Updating the poverty line cutoff figures, the Planning Commission said that those spending in excess of Rs 32 a day in urban areas or Rs 26 a day in villages would no longer be eligible to draw benefits for those living below the poverty line.

TOI broke down the overall monthly figure for urban areas and used the CPI for industrial workers along with the Tendulkar committie report figures to see what these numbers translate into and how much the Planning Commission believes is enough to spend on essential items so as not to be deemed poor. The Planning Commission suggests that spending Rs 5.5 on cereals per day is good enough to keep people healthy. Similarly a daily spend of Rs 1.02 on pulses, Rs 2.33 on milk and Rs 1.55 on edible oil should be enough to provide adequate nutrition and keep people above the poverty line without the need of subsidized rations from the government.

It further suggests just Rs 1.95 on vegetables a day would be adequate. A bit more and one might end up outside the social security net. People should be spending less than 44 paisa on fruits, 70 paisa on sugar, 78 paisa on salt and spices and another Rs 1.51 on other foods per day to qualify for the BPL list and qualify for subsidy under various government schemes.

A person using more than Rs 3.75 per day on fuel to run the kitchen is doing well as per these figures. Forget about the price hike of fuel or sky-rocketing rents in the city. If anyone living in the city is spending over Rs 49.10 a month on rent and conveyance, he or she could miss out on the BPL category.

As for healthcare, Rs 39.70 per month is felt to be sufficient to stay healthy, believes the Planning Commission. On education, the plan panel feels those spending 99 paisa a day or Rs 29.60 a month in cities are doing well enough not to need any help.

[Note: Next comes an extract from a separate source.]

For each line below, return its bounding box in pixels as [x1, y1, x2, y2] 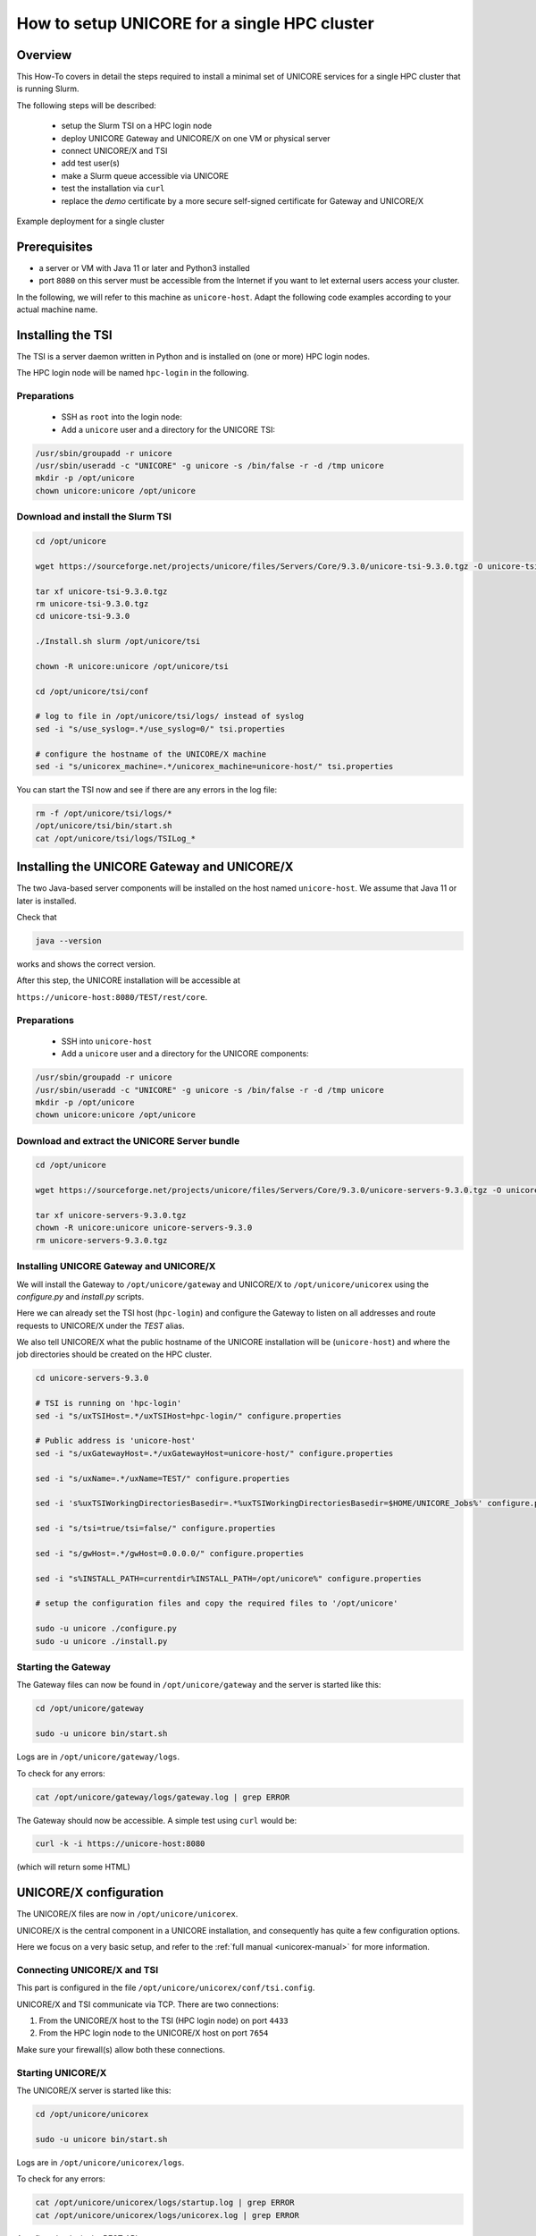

Similarly, one could be considered to not be poor if he or she spends more than Rs 61.30 a month on clothing, Rs 9.6 on footwear and Rs 28.80 on other personal items. The monthly cut-off given by the Planning Commission before the apex court was broken down using the Consumer Price Index of Industrial Workers for 2010-11 and the break down given in Annexure E of the Tendulkar Report of expenditure calculated at 2004-05 prices.

The new tentative BPL criteria was worked out by the Planning Commission and approved by the Prime Minister’s office before the government’s affidavit was submitted before the Supreme Court. The plan panel said the final poverty line criteria would be available after the completion of the NSSO survey of 2011-12.

The Montek Singh Ahluwalia-headed planning commission had drawn flak from the apex court, which on May 14 took exception to the poverty line definition which initially said anyone spending more than Rs 20 in urban areas and Rs 15 in rural areas should not be considered poor. “The Planning Commission may revise the norms of per capita amount looking to the price index of May 2011 or any other subsequent dates,” the court had said. So, the planners have now given a revised figure of Rs 32 for urban areas and Rs 26 for poor areas.

In its affidavit, the planners have defended its definition of the poverty line and not revised the norms, but merely updated them with the CPI for the current year. The affidavit says, “The recommended poverty lines ensure the adequacy of actual private expenditure per capita near the poverty lines on food, education and health and the actual calories consumed are close to the revised calorie intake norm for urban areas and higher than the norm in rural areas.”